(Task goal): Omit the pictures, then reproduce every remaining record exactly.

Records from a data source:
----------------
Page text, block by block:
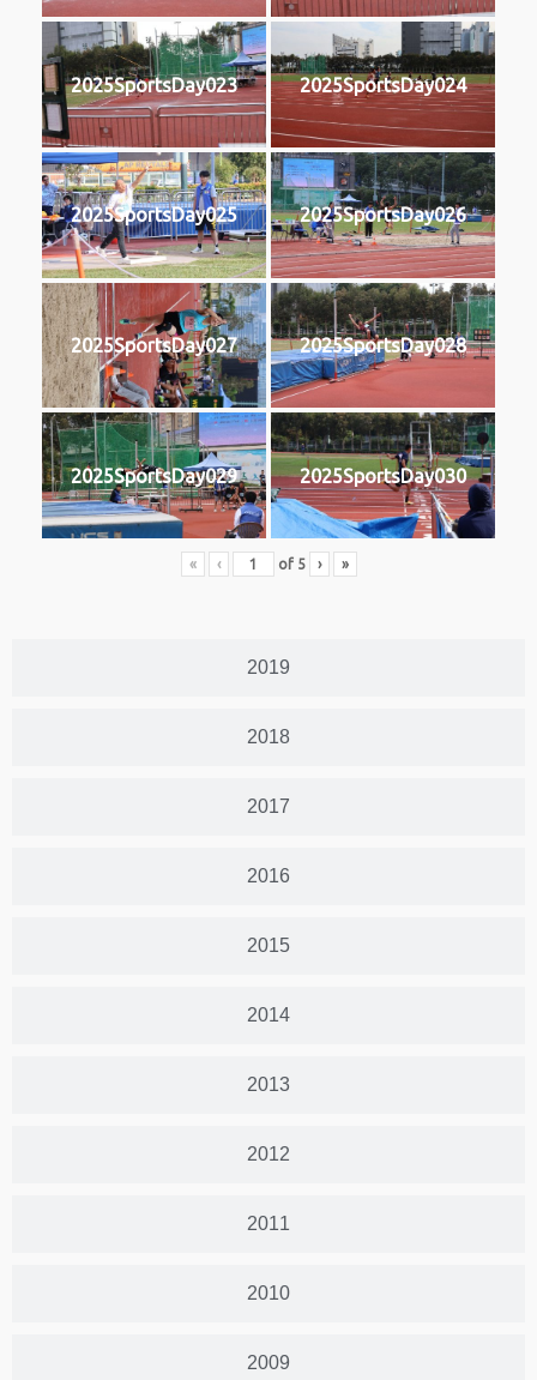
2019
2018
2017
2016
2015
2014
2013
2012
2011
2010
2009
2025SportsDay023 2025SportsDay024
2025SportsDay025 2025SportsDay026
2025SportsDay027 2025SportsDay028
2025SportsDay029 2025SportsDay030
« ‹ of 5 › »
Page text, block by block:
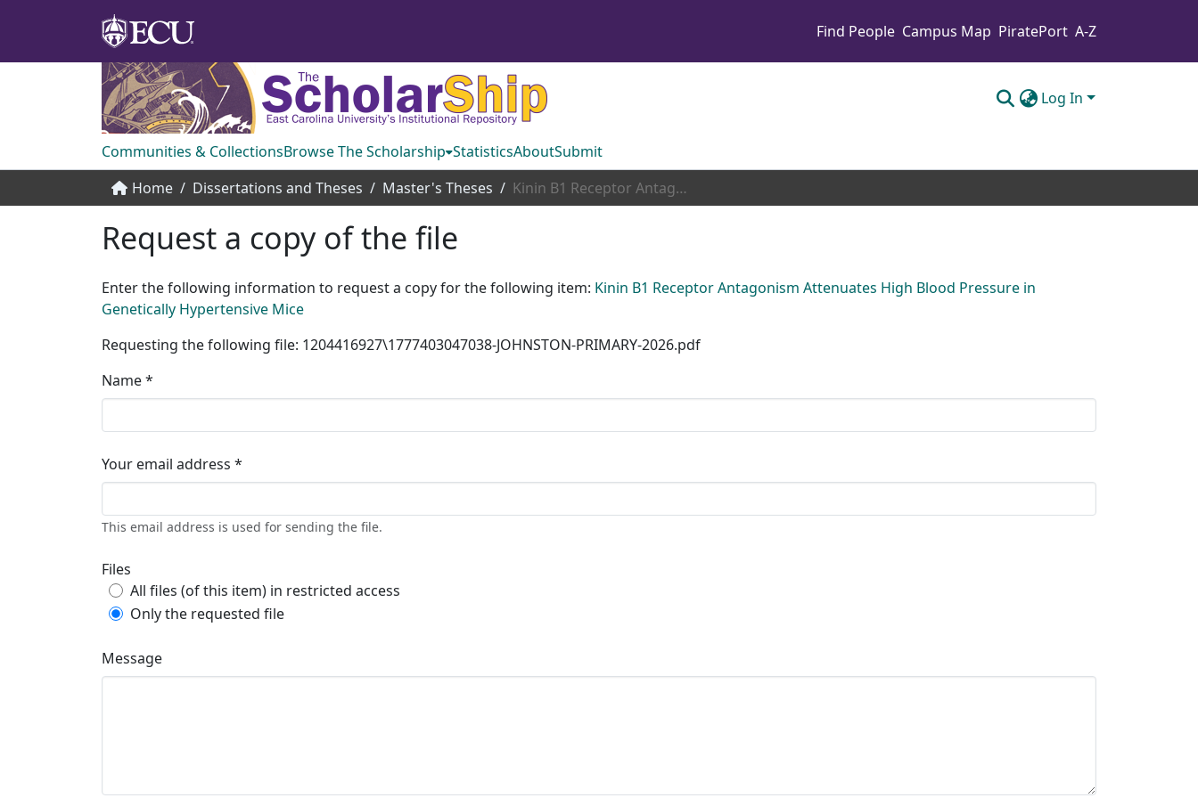
Find People Campus Map PiratePort A-Z
Log In
Communities & CollectionsBrowse The Scholarship StatisticsAboutSubmit
Home
Dissertations and Theses Master's Theses Kinin B1 Receptor Antagonism Attenuates High Blood Pressure in Genetically Hypertensive Mice
Request a copy of the file
Enter the following information to request a copy for the following item: Kinin B1 Receptor Antagonism Attenuates High Blood Pressure in
Genetically Hypertensive Mice
Requesting the following file: 1204416927\1777403047038-JOHNSTON-PRIMARY-2026.pdf
Name *
Your email address *
This email address is used for sending the file.
Files
All files (of this item) in restricted access
Only the requested file
Message
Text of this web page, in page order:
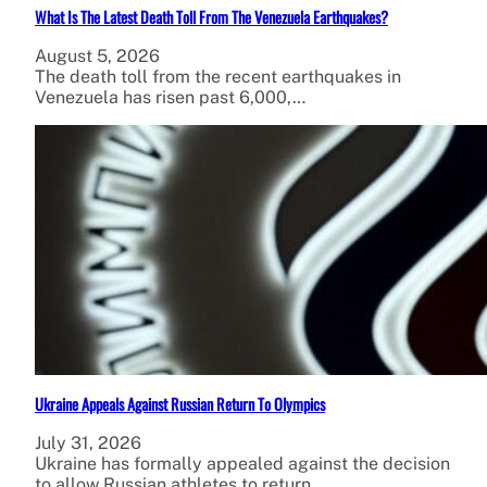
What Is The Latest Death Toll From The Venezuela Earthquakes?
August 5, 2026
The death toll from the recent earthquakes in
Venezuela has risen past 6,000,…
Ukraine Appeals Against Russian Return To Olympics
July 31, 2026
Ukraine has formally appealed against the decision
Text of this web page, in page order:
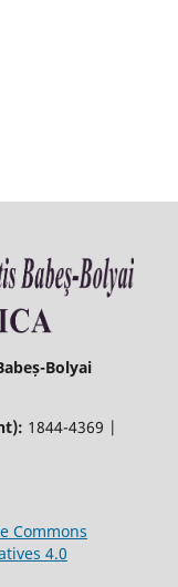
Bolyai
1844-4369 |
Commons
4.0
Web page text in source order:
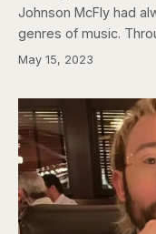
Johnson McFly had
genres of music.
May 15, 2023
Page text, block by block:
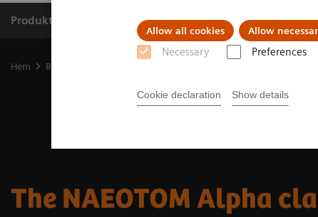
Allow all cookies Allow
Necessary Preferences
Cookie declaration Show details
Produkter och lösningar Kliniska specialiteter
Hem Bilddiagnostik
The NAEOTOM Alpha
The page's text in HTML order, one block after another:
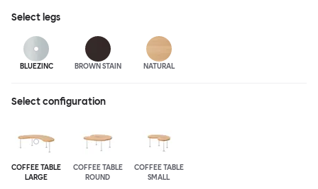
Select legs
BLUEZINC BROWN STAIN NATURAL
Select configuration
COFFEE TABLE
LARGE
COFFEE TABLE
ROUND
COFFEE TABLE
SMALL
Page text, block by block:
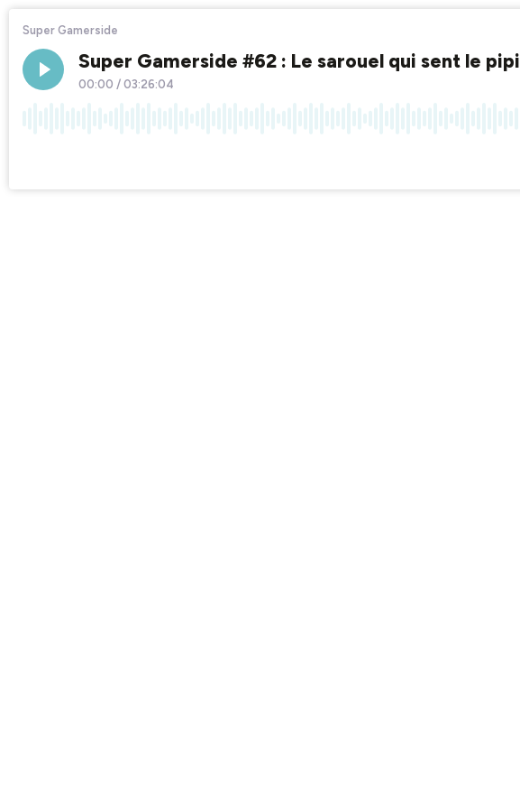
Super Gamerside
Super Gamerside #62 : Le sarouel qui sent le pipi
00:00 /03:26:04
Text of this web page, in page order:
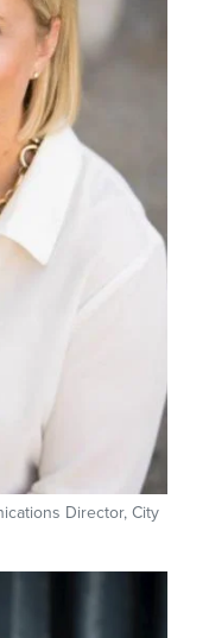
Director, City
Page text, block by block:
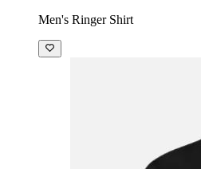
Men's Ringer Shirt
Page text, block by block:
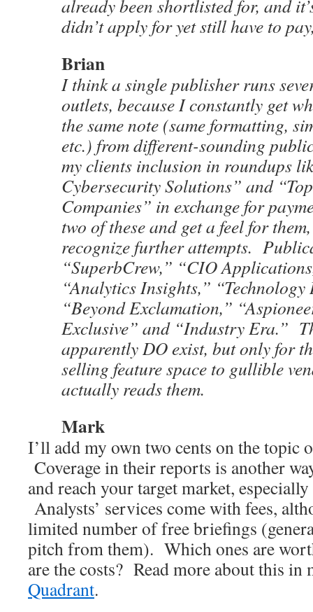
already been shortlisted for, and
didn’t apply for yet still have to
Brian
I think a single publisher runs
outlets, because I constantly get
the same note (same formatting,
etc.) from different-sounding
my clients inclusion in roundups
Cybersecurity Solutions” and
Companies” in exchange for
two of these and get a feel for
recognize further attempts.
“SuperbCrew,” “CIO
“Analytics Insights,” “Technology
“Beyond Exclamation,”
Exclusive” and “Industry Era.”
apparently DO exist, but only for
selling feature space to gullible
actually reads them.
Mark
I’ll add my own two cents on the topic
Coverage in their reports is another
and reach your target market,
Analysts’ services come with fees,
limited number of free briefings
pitch from them). Which ones are
are the costs? Read more about this in
Quadrant.
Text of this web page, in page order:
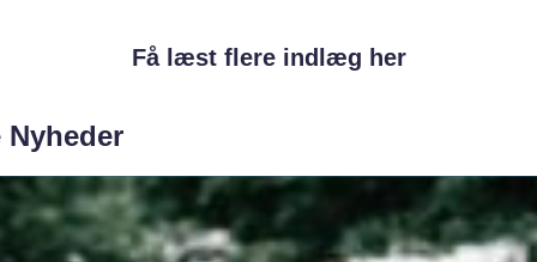
Få læst flere indlæg her
Nyheder
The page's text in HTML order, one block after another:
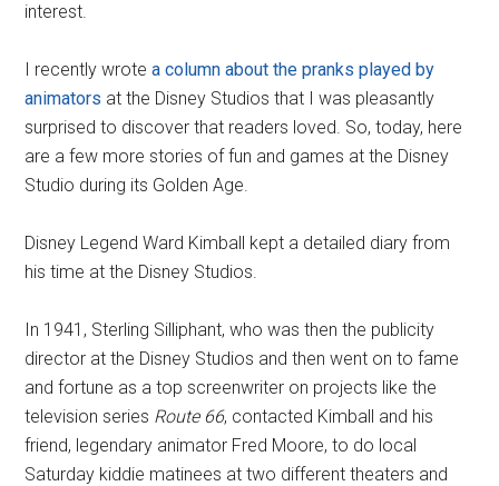
interest.
I recently wrotea column about the pranks played by
animators at the Disney Studios that I was pleasantly
surprised to discover that readers loved. So, today, here
are a few more stories of fun and games at the Disney
Studio during its Golden Age.
Disney Legend Ward Kimball kept a detailed diary from
his time at the Disney Studios.
In 1941, Sterling Silliphant, who was then the publicity
director at the Disney Studios and then went on to fame
and fortune as a top screenwriter on projects like the
television series Route 66, contacted Kimball and his
friend, legendary animator Fred Moore, to do local
Saturday kiddie matinees at two different theaters and
----------------
(Answer to the exercise):
Page text, block by block:
2019
2018
2017
2016
2015
2014
2013
2012
2011
2010
2009
2025SportsDay023 2025SportsDay024
2025SportsDay025 2025SportsDay026
2025SportsDay027 2025SportsDay028
2025SportsDay029 2025SportsDay030
« ‹ of 5 › »
Page text, block by block:
Find People Campus Map PiratePort A-Z
Log In
Communities & CollectionsBrowse The Scholarship StatisticsAboutSubmit
Home
Dissertations and Theses Master's Theses Kinin B1 Receptor Antagonism Attenuates High Blood Pressure in Genetically Hypertensive Mice
Request a copy of the file
Enter the following information to request a copy for the following item: Kinin B1 Receptor Antagonism Attenuates High Blood Pressure in
Genetically Hypertensive Mice
Requesting the following file: 1204416927\1777403047038-JOHNSTON-PRIMARY-2026.pdf
Name *
Your email address *
This email address is used for sending the file.
Files
All files (of this item) in restricted access
Only the requested file
Message
Text of this web page, in page order:
What Is The Latest Death Toll From The Venezuela Earthquakes?
August 5, 2026
The death toll from the recent earthquakes in
Venezuela has risen past 6,000,…
Ukraine Appeals Against Russian Return To Olympics
July 31, 2026
Ukraine has formally appealed against the decision
Text of this web page, in page order:
Bolyai
1844-4369 |
Commons
4.0
Web page text in source order:
Johnson McFly had
genres of music.
May 15, 2023
Page text, block by block:
Allow all cookies Allow
Necessary Preferences
Cookie declaration Show details
Produkter och lösningar Kliniska specialiteter
Hem Bilddiagnostik
The NAEOTOM Alpha
The page's text in HTML order, one block after another:
Select legs
BLUEZINC BROWN STAIN NATURAL
Select configuration
COFFEE TABLE
LARGE
COFFEE TABLE
ROUND
COFFEE TABLE
SMALL
Page text, block by block:
Super Gamerside
Super Gamerside #62 : Le sarouel qui sent le pipi
00:00 /03:26:04
Text of this web page, in page order:
Director, City
Page text, block by block:
Men's Ringer Shirt
Page text, block by block:
already been shortlisted for, and
didn’t apply for yet still have to
Brian
I think a single publisher runs
outlets, because I constantly get
the same note (same formatting,
etc.) from different-sounding
my clients inclusion in roundups
Cybersecurity Solutions” and
Companies” in exchange for
two of these and get a feel for
recognize further attempts.
“SuperbCrew,” “CIO
“Analytics Insights,” “Technology
“Beyond Exclamation,”
Exclusive” and “Industry Era.”
apparently DO exist, but only for
selling feature space to gullible
actually reads them.
Mark
I’ll add my own two cents on the topic
Coverage in their reports is another
and reach your target market,
Analysts’ services come with fees,
limited number of free briefings
pitch from them). Which ones are
are the costs? Read more about this in
Quadrant.
Text of this web page, in page order:
Få læst flere indlæg her
Nyheder
The page's text in HTML order, one block after another:
interest.
I recently wrotea column about the pranks played by
animators at the Disney Studios that I was pleasantly
surprised to discover that readers loved. So, today, here
are a few more stories of fun and games at the Disney
Studio during its Golden Age.
Disney Legend Ward Kimball kept a detailed diary from
his time at the Disney Studios.
In 1941, Sterling Silliphant, who was then the publicity
director at the Disney Studios and then went on to fame
and fortune as a top screenwriter on projects like the
television series Route 66, contacted Kimball and his
friend, legendary animator Fred Moore, to do local
Saturday kiddie matinees at two different theaters and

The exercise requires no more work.